====== WORKING DATA ======

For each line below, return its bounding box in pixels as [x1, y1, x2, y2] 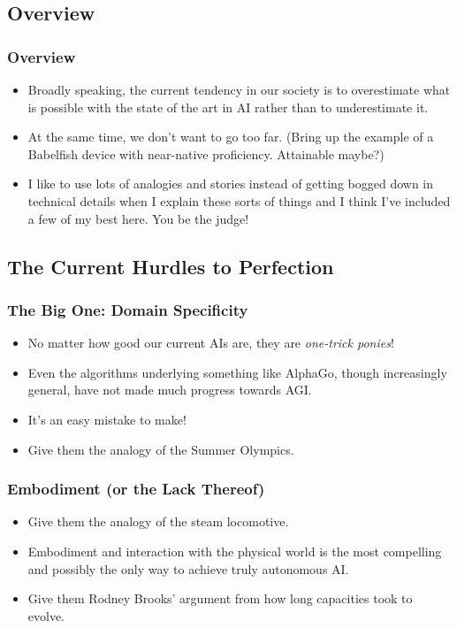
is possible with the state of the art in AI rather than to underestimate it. [27, 97, 429, 116]
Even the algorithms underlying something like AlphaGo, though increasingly [27, 363, 447, 381]
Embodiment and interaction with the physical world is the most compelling [27, 541, 442, 560]
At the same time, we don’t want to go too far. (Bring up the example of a [27, 127, 434, 146]
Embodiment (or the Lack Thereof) [7, 478, 265, 500]
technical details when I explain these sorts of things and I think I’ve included [27, 191, 451, 210]
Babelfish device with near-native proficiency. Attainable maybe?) [27, 144, 385, 163]
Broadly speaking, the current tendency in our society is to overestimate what [27, 80, 451, 98]
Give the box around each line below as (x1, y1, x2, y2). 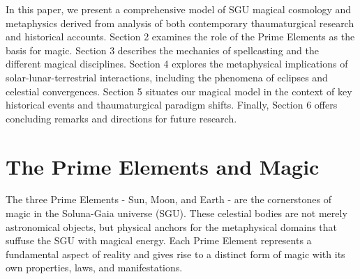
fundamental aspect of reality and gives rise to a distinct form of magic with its (6, 246, 345, 261)
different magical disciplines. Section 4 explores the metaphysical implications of (6, 56, 348, 71)
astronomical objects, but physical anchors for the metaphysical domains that (6, 219, 338, 234)
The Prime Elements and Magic (6, 152, 320, 180)
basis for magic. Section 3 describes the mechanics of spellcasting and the (6, 42, 319, 57)
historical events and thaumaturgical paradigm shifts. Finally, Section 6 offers (6, 97, 338, 112)
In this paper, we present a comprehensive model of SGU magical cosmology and (6, 2, 352, 16)
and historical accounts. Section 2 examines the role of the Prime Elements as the (6, 29, 355, 44)
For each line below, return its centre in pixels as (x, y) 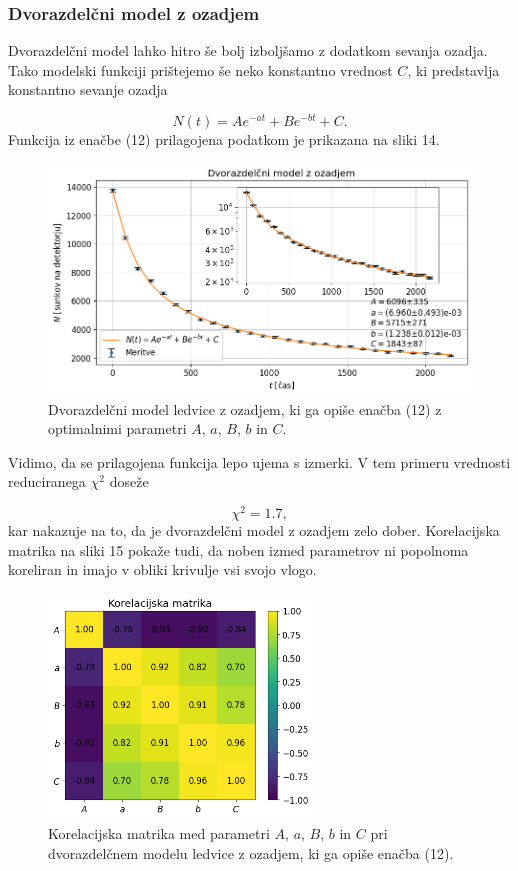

======

Nothing but the lines from the one containing "Broadly speaking, the" through the last line of the records should appear in the copy, exactly as written and without pictures.

§ OUTPUT FOR THIS EXERCISE:
Broadly speaking, the current tendency in our society is to overestimate what [27, 80, 451, 98]
Give the box around each line below as (x1, y1, x2, y2). 
fundamental aspect of reality and gives rise to a distinct form of magic with its (6, 246, 345, 261)
different magical disciplines. Section 4 explores the metaphysical implications of (6, 56, 348, 71)
astronomical objects, but physical anchors for the metaphysical domains that (6, 219, 338, 234)
The Prime Elements and Magic (6, 152, 320, 180)
basis for magic. Section 3 describes the mechanics of spellcasting and the (6, 42, 319, 57)
historical events and thaumaturgical paradigm shifts. Finally, Section 6 offers (6, 97, 338, 112)
In this paper, we present a comprehensive model of SGU magical cosmology and (6, 2, 352, 16)
and historical accounts. Section 2 examines the role of the Prime Elements as the (6, 29, 355, 44)
For each line below, return its centre in pixels as (x, y) 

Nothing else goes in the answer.